:: WHAT IS BEING ASKED ::
Without including the pictures, copy out every line below.

── PROVIDED INFORMATION

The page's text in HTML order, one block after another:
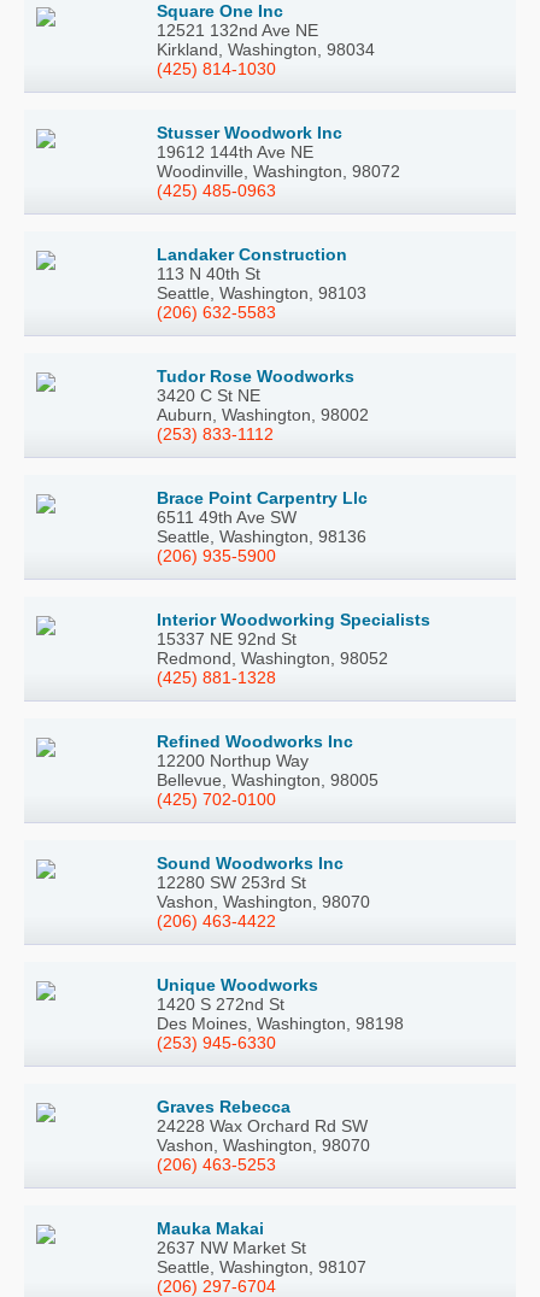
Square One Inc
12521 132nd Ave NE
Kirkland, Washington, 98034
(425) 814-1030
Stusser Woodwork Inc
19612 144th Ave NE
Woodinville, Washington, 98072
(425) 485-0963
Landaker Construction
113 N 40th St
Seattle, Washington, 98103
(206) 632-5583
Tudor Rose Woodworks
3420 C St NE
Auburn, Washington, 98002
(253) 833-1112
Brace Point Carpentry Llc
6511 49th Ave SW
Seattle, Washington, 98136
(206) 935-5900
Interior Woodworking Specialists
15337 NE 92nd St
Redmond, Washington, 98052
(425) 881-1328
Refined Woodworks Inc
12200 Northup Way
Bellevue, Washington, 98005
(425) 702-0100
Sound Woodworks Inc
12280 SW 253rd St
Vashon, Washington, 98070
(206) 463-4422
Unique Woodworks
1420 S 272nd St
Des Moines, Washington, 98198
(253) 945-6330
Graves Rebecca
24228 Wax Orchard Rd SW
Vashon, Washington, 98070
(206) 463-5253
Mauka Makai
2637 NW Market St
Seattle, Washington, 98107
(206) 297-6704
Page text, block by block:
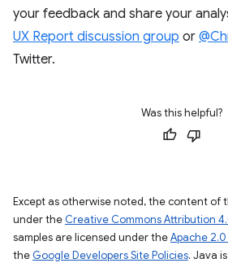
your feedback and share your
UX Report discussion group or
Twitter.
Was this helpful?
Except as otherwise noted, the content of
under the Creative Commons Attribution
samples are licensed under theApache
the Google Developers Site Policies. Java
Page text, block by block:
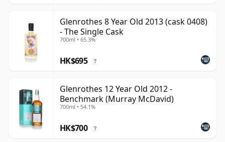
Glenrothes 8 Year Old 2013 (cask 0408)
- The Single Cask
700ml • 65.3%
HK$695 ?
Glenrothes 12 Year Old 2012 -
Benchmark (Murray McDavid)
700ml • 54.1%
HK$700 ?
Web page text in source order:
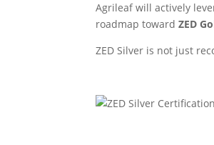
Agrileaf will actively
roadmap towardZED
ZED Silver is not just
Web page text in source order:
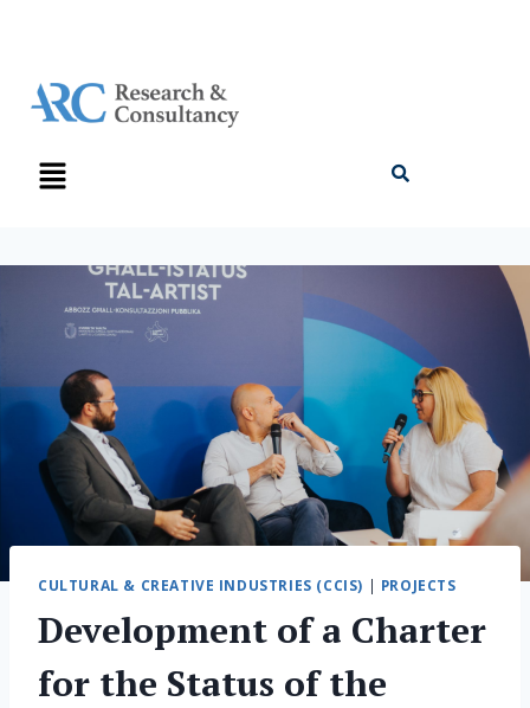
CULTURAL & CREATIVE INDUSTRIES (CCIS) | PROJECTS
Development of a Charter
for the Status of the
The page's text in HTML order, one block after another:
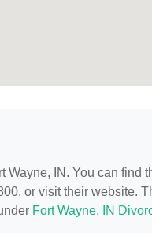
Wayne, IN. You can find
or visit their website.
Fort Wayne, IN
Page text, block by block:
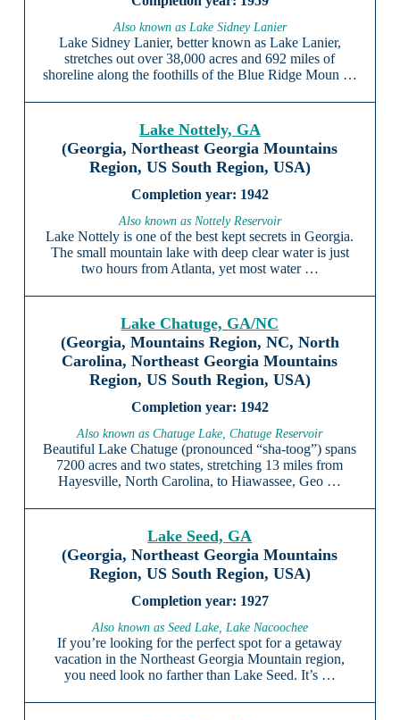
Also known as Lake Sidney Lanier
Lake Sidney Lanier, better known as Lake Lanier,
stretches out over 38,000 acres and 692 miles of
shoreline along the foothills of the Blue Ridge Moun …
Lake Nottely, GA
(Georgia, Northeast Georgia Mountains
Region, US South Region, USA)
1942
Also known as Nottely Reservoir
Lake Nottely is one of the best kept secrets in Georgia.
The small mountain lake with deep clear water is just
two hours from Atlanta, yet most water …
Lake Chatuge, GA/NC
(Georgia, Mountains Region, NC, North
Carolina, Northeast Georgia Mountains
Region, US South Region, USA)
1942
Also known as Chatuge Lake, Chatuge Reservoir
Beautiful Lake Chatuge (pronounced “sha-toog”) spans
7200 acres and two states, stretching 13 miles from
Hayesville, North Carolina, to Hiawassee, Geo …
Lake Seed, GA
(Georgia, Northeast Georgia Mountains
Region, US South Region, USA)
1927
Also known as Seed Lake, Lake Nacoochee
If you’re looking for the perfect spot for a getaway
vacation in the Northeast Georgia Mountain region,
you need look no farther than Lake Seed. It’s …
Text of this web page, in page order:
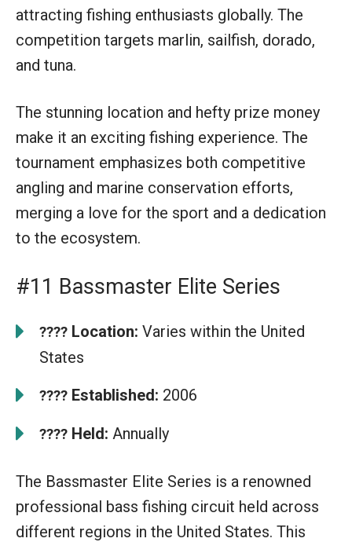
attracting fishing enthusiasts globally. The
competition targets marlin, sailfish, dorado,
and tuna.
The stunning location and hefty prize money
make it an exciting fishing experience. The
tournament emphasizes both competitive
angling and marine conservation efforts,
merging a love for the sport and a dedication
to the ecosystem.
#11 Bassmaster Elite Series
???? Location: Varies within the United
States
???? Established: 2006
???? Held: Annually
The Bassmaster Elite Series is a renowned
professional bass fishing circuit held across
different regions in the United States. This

────

:: FINAL ANSWER ::
The page's text in HTML order, one block after another:
Square One Inc
12521 132nd Ave NE
Kirkland, Washington, 98034
(425) 814-1030
Stusser Woodwork Inc
19612 144th Ave NE
Woodinville, Washington, 98072
(425) 485-0963
Landaker Construction
113 N 40th St
Seattle, Washington, 98103
(206) 632-5583
Tudor Rose Woodworks
3420 C St NE
Auburn, Washington, 98002
(253) 833-1112
Brace Point Carpentry Llc
6511 49th Ave SW
Seattle, Washington, 98136
(206) 935-5900
Interior Woodworking Specialists
15337 NE 92nd St
Redmond, Washington, 98052
(425) 881-1328
Refined Woodworks Inc
12200 Northup Way
Bellevue, Washington, 98005
(425) 702-0100
Sound Woodworks Inc
12280 SW 253rd St
Vashon, Washington, 98070
(206) 463-4422
Unique Woodworks
1420 S 272nd St
Des Moines, Washington, 98198
(253) 945-6330
Graves Rebecca
24228 Wax Orchard Rd SW
Vashon, Washington, 98070
(206) 463-5253
Mauka Makai
2637 NW Market St
Seattle, Washington, 98107
(206) 297-6704
Page text, block by block:
your feedback and share your
UX Report discussion group or
Twitter.
Was this helpful?
Except as otherwise noted, the content of
under the Creative Commons Attribution
samples are licensed under theApache
the Google Developers Site Policies. Java
Page text, block by block:
Glenrothes 8 Year Old 2013 (cask 0408)
- The Single Cask
700ml • 65.3%
HK$695 ?
Glenrothes 12 Year Old 2012 -
Benchmark (Murray McDavid)
700ml • 54.1%
HK$700 ?
Web page text in source order:
Agrileaf will actively
roadmap towardZED
ZED Silver is not just
Web page text in source order:
CULTURAL & CREATIVE INDUSTRIES (CCIS) | PROJECTS
Development of a Charter
for the Status of the
The page's text in HTML order, one block after another:
Wayne, IN. You can find
or visit their website.
Fort Wayne, IN
Page text, block by block:
Also known as Lake Sidney Lanier
Lake Sidney Lanier, better known as Lake Lanier,
stretches out over 38,000 acres and 692 miles of
shoreline along the foothills of the Blue Ridge Moun …
Lake Nottely, GA
(Georgia, Northeast Georgia Mountains
Region, US South Region, USA)
1942
Also known as Nottely Reservoir
Lake Nottely is one of the best kept secrets in Georgia.
The small mountain lake with deep clear water is just
two hours from Atlanta, yet most water …
Lake Chatuge, GA/NC
(Georgia, Mountains Region, NC, North
Carolina, Northeast Georgia Mountains
Region, US South Region, USA)
1942
Also known as Chatuge Lake, Chatuge Reservoir
Beautiful Lake Chatuge (pronounced “sha-toog”) spans
7200 acres and two states, stretching 13 miles from
Hayesville, North Carolina, to Hiawassee, Geo …
Lake Seed, GA
(Georgia, Northeast Georgia Mountains
Region, US South Region, USA)
1927
Also known as Seed Lake, Lake Nacoochee
If you’re looking for the perfect spot for a getaway
vacation in the Northeast Georgia Mountain region,
you need look no farther than Lake Seed. It’s …
Text of this web page, in page order:
attracting fishing enthusiasts globally. The
competition targets marlin, sailfish, dorado,
and tuna.
The stunning location and hefty prize money
make it an exciting fishing experience. The
tournament emphasizes both competitive
angling and marine conservation efforts,
merging a love for the sport and a dedication
to the ecosystem.
#11 Bassmaster Elite Series
???? Location: Varies within the United
States
???? Established: 2006
???? Held: Annually
The Bassmaster Elite Series is a renowned
professional bass fishing circuit held across
different regions in the United States. This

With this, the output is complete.